HTTP/3 is HTTP over QUIC. HTTP protocols v2 and onwards use binary headers. QUIC, by design, does 0-RTT handshakes.

> Yes, in theory UDP is faster than TCP but only when you completely abandon integrity

The point of QUIC, is that it enables application/userspace level reconstruction with UDP levels of performance. There’s no integrity being abandoned here: packets are free to arrive out of order, across independent sub-streams, and the protocol machinery puts them back together. QUIC also supports full bidirectional streams, so HTTP/3 also benefits from this directly. QUIC/HTTP3 also supports multiple streams per client with backpressure per substream.

Web-sockets are a pretty limited special case, built on-top of HTTP and TCP. You literally form the http connection and then upgrade it to web-sockets, it’s still TCP underneath.

Tl;Dr: your gripes are legitimate, but they refer to HTTP/1.1 at most, QUIC and HTTP/3 are far more sophisticated and performant protocols.

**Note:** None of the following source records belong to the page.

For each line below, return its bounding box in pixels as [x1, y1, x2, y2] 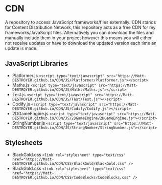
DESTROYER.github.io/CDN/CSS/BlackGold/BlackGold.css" [12, 161, 127, 166]
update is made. [5, 45, 38, 51]
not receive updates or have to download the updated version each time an [5, 40, 157, 46]
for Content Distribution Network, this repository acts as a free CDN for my [5, 24, 156, 30]
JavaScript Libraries [5, 59, 68, 68]
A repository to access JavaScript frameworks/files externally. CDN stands [5, 19, 156, 25]
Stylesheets [5, 138, 43, 147]
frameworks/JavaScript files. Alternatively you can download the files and [5, 29, 154, 35]
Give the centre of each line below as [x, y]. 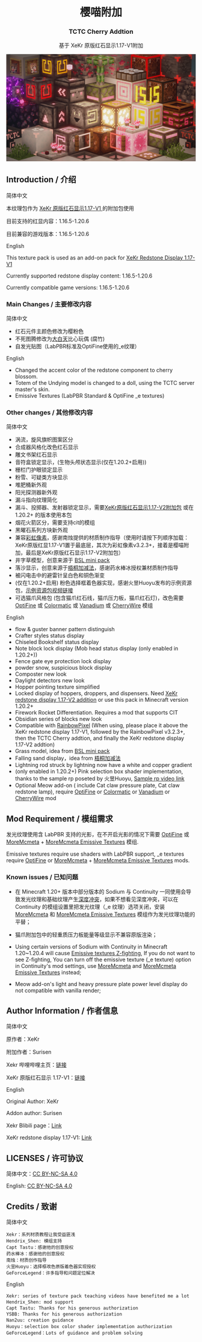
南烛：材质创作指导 [26, 1260]
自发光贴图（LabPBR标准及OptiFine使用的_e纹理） [77, 346]
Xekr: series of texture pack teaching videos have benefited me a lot [98, 1296]
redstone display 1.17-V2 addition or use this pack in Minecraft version [101, 700]
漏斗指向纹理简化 [36, 500]
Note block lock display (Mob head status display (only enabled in [96, 649]
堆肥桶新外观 [31, 485]
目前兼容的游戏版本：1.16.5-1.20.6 [48, 234]
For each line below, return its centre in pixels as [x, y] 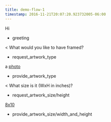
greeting [21, 38]
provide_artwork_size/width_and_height [52, 114]
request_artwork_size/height [41, 95]
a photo [13, 66]
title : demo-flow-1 [25, 10]
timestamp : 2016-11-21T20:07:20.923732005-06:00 [55, 14]
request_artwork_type [34, 57]
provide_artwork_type [34, 76]
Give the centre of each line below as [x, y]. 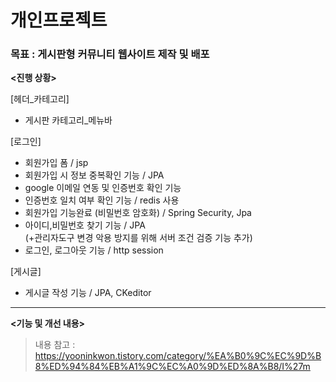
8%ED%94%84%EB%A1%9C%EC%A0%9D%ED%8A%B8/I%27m [172, 367]
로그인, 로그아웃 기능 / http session [94, 250]
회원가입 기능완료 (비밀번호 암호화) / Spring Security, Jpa [138, 213]
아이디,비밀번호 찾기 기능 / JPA [85, 225]
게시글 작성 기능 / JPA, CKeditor [88, 293]
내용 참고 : [55, 345]
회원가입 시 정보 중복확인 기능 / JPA [94, 175]
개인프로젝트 [59, 20]
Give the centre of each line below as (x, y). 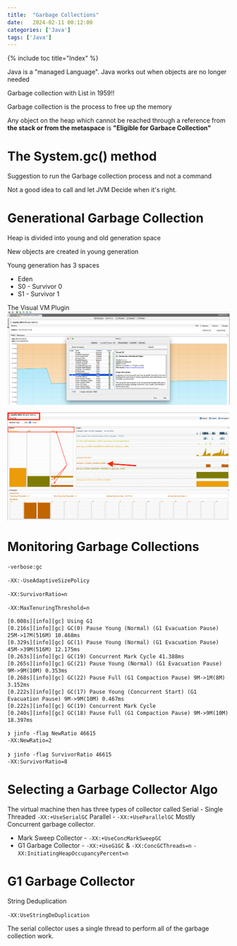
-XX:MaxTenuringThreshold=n (49, 608)
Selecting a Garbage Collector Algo (113, 790)
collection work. (31, 935)
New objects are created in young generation (73, 252)
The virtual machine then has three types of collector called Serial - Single (115, 809)
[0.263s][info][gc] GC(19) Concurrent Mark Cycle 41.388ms (96, 656)
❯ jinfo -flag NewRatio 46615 (52, 733)
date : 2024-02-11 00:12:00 (50, 22)
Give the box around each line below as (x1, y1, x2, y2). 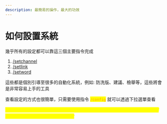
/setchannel (12, 58, 38, 64)
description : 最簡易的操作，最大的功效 (5, 7, 79, 13)
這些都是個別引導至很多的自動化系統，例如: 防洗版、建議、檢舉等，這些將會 (5, 79, 162, 85)
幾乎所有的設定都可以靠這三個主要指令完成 (5, 48, 94, 54)
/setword (12, 69, 32, 75)
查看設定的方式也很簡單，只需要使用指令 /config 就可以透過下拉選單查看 (5, 96, 156, 102)
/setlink (12, 63, 28, 69)
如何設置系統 (5, 31, 59, 42)
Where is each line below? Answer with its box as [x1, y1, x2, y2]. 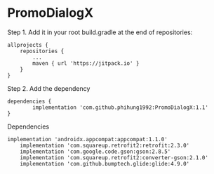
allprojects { [7, 41, 49, 48]
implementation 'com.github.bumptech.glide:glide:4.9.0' [20, 160, 190, 167]
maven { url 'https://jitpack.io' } [32, 59, 140, 67]
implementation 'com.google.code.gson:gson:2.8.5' [20, 148, 171, 155]
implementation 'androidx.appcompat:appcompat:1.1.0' [7, 136, 168, 143]
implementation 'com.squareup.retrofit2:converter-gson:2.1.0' [20, 154, 209, 161]
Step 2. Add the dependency [7, 84, 91, 92]
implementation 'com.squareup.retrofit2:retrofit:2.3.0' [20, 142, 190, 149]
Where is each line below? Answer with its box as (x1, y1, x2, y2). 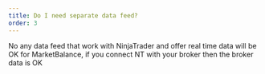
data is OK (8, 57, 43, 68)
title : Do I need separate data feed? (8, 11, 138, 20)
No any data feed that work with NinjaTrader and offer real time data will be (8, 41, 257, 50)
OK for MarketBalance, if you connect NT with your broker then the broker (8, 49, 254, 59)
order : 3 (8, 19, 38, 27)
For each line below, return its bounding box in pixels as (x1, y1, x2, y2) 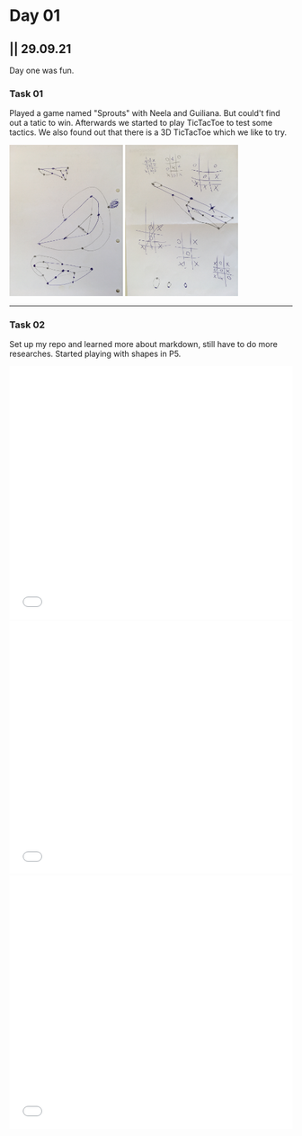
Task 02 (9, 318, 46, 331)
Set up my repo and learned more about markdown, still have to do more (9, 339, 279, 350)
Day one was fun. (9, 65, 75, 76)
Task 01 (9, 87, 43, 100)
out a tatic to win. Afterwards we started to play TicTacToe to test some (9, 118, 272, 129)
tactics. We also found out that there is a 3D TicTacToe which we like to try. (9, 127, 288, 138)
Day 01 (9, 5, 61, 26)
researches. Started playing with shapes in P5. (9, 348, 182, 360)
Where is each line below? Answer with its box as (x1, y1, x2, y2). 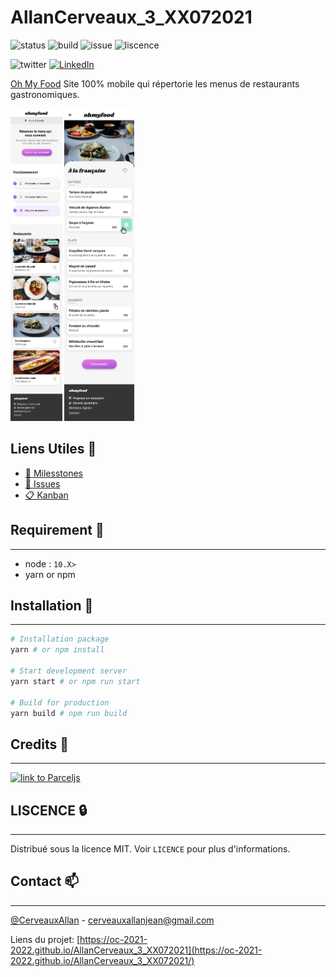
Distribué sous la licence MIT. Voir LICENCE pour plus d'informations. (10, 843, 291, 855)
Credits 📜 (10, 736, 70, 753)
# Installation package (10, 634, 110, 645)
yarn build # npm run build (10, 708, 128, 718)
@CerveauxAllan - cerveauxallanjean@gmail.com (10, 914, 215, 926)
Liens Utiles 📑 (10, 441, 97, 458)
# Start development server (10, 666, 128, 676)
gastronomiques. (10, 88, 80, 100)
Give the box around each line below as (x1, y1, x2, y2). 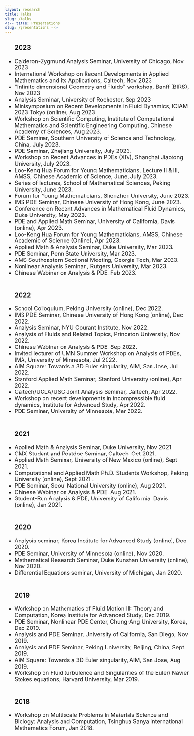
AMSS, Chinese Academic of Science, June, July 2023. (14, 173, 158, 180)
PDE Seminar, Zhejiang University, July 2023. (14, 147, 131, 154)
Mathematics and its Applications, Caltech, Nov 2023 (14, 77, 152, 84)
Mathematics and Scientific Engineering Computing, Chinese (14, 122, 172, 129)
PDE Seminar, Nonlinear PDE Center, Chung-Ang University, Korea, (14, 618, 188, 625)
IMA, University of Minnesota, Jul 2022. (14, 356, 117, 364)
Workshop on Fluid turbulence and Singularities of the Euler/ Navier (14, 669, 189, 676)
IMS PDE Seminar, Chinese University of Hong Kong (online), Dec (14, 311, 183, 319)
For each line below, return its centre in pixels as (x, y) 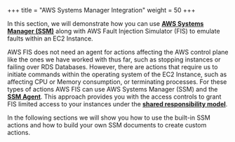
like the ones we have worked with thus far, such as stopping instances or (114, 59)
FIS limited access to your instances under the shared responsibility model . (117, 104)
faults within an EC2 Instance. (50, 38)
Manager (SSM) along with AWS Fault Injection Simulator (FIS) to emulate (114, 31)
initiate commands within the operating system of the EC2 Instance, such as (117, 74)
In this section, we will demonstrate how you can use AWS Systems (106, 23)
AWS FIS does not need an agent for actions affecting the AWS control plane (118, 52)
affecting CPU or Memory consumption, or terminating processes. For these (117, 82)
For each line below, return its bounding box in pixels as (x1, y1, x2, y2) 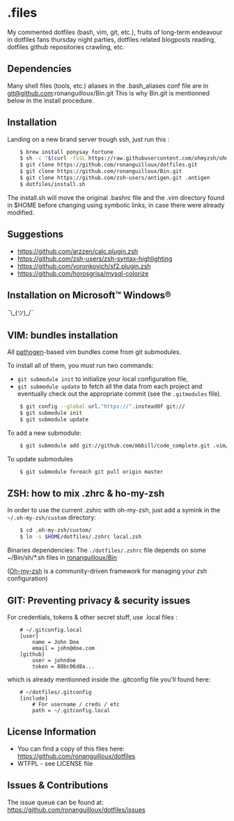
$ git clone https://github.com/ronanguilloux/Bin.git (19, 168, 182, 175)
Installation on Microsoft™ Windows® (7, 289, 172, 301)
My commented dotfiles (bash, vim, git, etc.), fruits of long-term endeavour (7, 28, 223, 36)
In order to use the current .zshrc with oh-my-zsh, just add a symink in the (7, 506, 221, 514)
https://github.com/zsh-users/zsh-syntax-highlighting (17, 254, 173, 263)
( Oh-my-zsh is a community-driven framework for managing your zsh (7, 567, 208, 576)
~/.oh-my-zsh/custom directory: (7, 514, 96, 522)
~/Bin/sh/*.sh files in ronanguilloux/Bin (7, 553, 117, 562)
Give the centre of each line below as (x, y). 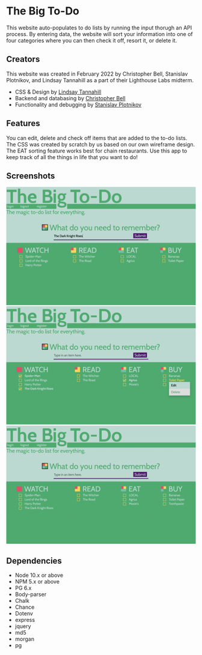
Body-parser (31, 594)
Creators (23, 59)
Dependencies (34, 560)
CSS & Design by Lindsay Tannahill (58, 92)
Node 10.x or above (39, 575)
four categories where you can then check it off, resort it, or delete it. (92, 40)
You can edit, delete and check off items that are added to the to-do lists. (97, 138)
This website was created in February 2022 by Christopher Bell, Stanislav (97, 74)
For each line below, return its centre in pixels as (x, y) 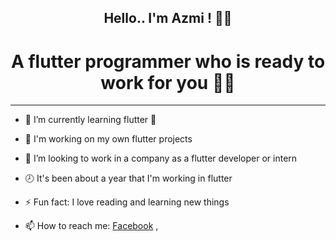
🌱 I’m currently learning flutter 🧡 (90, 120)
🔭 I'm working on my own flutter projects (108, 139)
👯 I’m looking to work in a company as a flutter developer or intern (161, 158)
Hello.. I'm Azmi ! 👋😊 (168, 18)
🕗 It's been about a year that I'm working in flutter (128, 178)
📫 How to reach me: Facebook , (91, 226)
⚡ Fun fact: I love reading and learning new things (127, 202)
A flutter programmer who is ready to (168, 61)
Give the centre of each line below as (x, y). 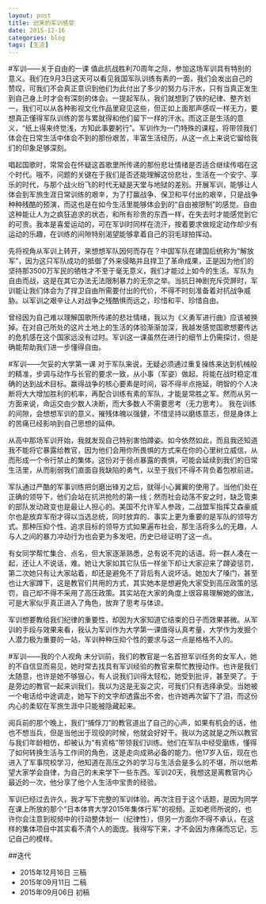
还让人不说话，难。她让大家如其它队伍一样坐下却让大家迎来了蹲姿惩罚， (140, 563)
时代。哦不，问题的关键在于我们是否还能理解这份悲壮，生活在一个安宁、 (133, 174)
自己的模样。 (36, 839)
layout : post (30, 15)
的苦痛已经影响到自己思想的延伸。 (64, 423)
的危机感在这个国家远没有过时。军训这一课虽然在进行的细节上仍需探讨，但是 (133, 337)
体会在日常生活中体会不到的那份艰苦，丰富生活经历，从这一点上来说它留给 (129, 138)
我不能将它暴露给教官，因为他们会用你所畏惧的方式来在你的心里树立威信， (129, 450)
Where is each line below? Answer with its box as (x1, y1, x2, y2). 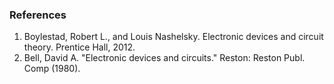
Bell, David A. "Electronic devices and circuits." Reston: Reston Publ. (23, 52, 306, 64)
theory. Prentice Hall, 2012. (23, 41, 136, 53)
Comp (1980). (23, 63, 81, 75)
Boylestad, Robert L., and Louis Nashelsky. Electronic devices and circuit (23, 31, 324, 43)
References (9, 8, 67, 22)
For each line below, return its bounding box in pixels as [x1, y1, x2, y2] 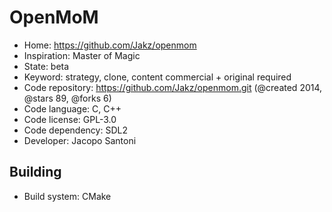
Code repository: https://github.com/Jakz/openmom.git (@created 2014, [23, 81, 323, 93]
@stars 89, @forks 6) [23, 92, 112, 104]
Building [9, 164, 62, 181]
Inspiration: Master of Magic [23, 49, 141, 61]
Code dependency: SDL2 [23, 124, 128, 136]
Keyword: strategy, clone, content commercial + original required [23, 71, 292, 83]
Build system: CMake [23, 190, 112, 202]
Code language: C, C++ [23, 102, 122, 115]
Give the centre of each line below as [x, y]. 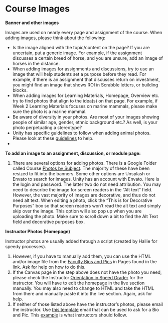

WebSockets are not built on top of HTTP, though that is how they are commonly implemented. WebSockets are faster when HTTP is not considered. A careful reading of RFC6455 only mentions the handshake and its response must be a static string resembling a header in style of RFC2616 (HTTP), but a single static string is not HTTP. This is easily provable if you attempt your own implementation of WebSockets.

… I mean, in theory someone could craft some protocol that just starts with speaking Websockets or starts with some other handshake¹, I suppose, but the overwhelming majority of the uses of websockets out there are going to be over HTTP, as that's what a browser speaks, and the client is quite probably a browser.

> A careful reading of RFC6455 only mentions the handshake and its response must be a static string resembling a header in style of RFC2616 (HTTP), but a single static string is not HTTP.

You're going to have to cite the paragraph, then, because that is most definitely not what RFC 6455 says. RFC 6455 says,

> The handshake consists of an HTTP Upgrade request, along with a list of required and optional header fields.

That's not "a single static string". You can't just say "are the first couple of bytes of the connection == SOME_STATIC", as that would not be a conforming implementation. (That would just be a custom protocol with its own custom upgrade-into-Websockets, as mentioned in the first paragraph, but if you're doing that, you might as well just ditch that and just start in Websockets.)

¹(i.e., I grant the RFC's "However, the design does not limit WebSocket to HTTP, and future implementations could use a simpler handshake", but making use of that to me that puts us solidly in "custom protocol" land, as conforming libraries won't interoperate.)